I suoi occhi azzurri rispecchiavano come un lago le sue emozioni turbolente: aveva paura di essere rifutato e sperava che ciò non accadesse.

Mi lasciò di stucco, certo non era mai stato di molte parole, ma così fu un po' scioccante.

Mi sentii precipitare come se avessi perso l'appiglio al mio salvagente e mi trovassi in mare aperto non sapendo nuotare. Decisi di uscire un attimo dal ristorante fermandomi sul marciapiede, vuoto senza gente, per prendere una boccata d'aria. Camminavo avanti e indietro senza riuscire a calmarmi. Gli piacevo? E adesso? Cosa potevo fare? Accettarlo? Io però non lo ricambiavo. Ero ancora immersa in quell'oceano di domande che mi stavano facendo annegare quando avvertii un tocco improvviso. Saltai dallo spavento incontrando gli occhi celesti di Elvis. Era confuso dal comportamento che avevo avuto poco prima.

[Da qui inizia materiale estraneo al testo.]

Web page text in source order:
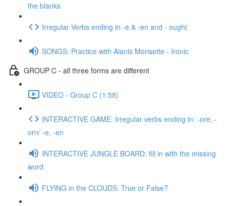
the blanks
Irregular Verbs ending in -e & -en and - ought
SONGS: Practice with Alanis Morisette - Ironic
GROUP C - all three forms are different
VIDEO - Group C (1:58)
INTERACTIVE GAME: Irregular verbs ending in: -ore, -
orn/ -e, -en
INTERACTIVE JUNGLE BOARD: fill in with the missing
word
FLYING in the CLOUDS: True or False?

«Elvis, per me tu sei solo un amico niente di più. Sei il fratello che non sono mai riuscita ad avere, non riesco...» Non fui capace di completare la frase che lui avvicinò la sua gota sulla mia. Tutt'attorno diventava, poco alla volta, sempre più buio. Non udivo più nulla. Percepivo un solo punto in tutto lo spazio circostante, infisso da qualche parte di estratto nella mia mente e preludio inarrivabile di piacere. Era la carne rossa delle sue labbra, pervasa da sangue ribollente di passione, che si avvicinava alla mia paralizzandone tutti i cinque i sensi. Ogni pensiero sparì dalla mia mente, lasciandomi persa in sensazioni straordinarie, uniche e meravigliose. Con un gemito profondo, mi strinsi a lui finché potei sentire il battito del suo cuore contro il seno.

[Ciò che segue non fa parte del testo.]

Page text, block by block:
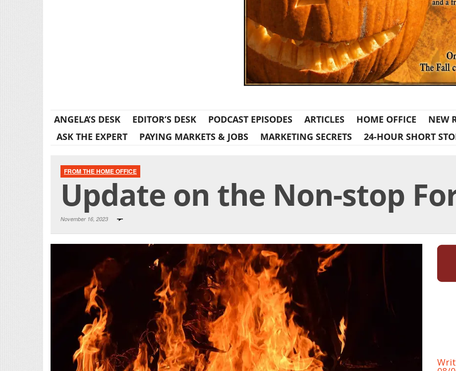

A quel punto, Elvis mi sollevò sul cofano della sua auto, poi mi affondò le dita nei capelli, baciandomi con passione crescente. Solo il bisogno di ossigeno ci costrinse a separarci. Mi toccai le labbra ed emisi un suono a metà tra il dolore e il piacere. Potevo sentire ancora le sue labbra contro le mie, la sua lingua che cercava la mia. Ero ancora più confusa. Miliardi di domande ronzavano nel mio cervello senza darmi tregua. Mi feci accompagnare a casa nella quale mi sfogai.

Sognai di nuovo quel bacio così passionale e la mattina seguente capii che i miei sentimenti verso Elvis erano irreparabilmente cambiati. Lo amavo e quel bacio aveva mutato le carte in tavola. Lo aspettai fuori dallo studio di registrazione e quando uscì gli dissi quello che adesso veramente provavo nei suoi confronti.

Iniziammo la nostra relazione il 25 novembre 1955 ma non arrivammo mai al matrimonio a causa dell'entrata in scena, pochi anni dopo, di Priscilla Beaulieu.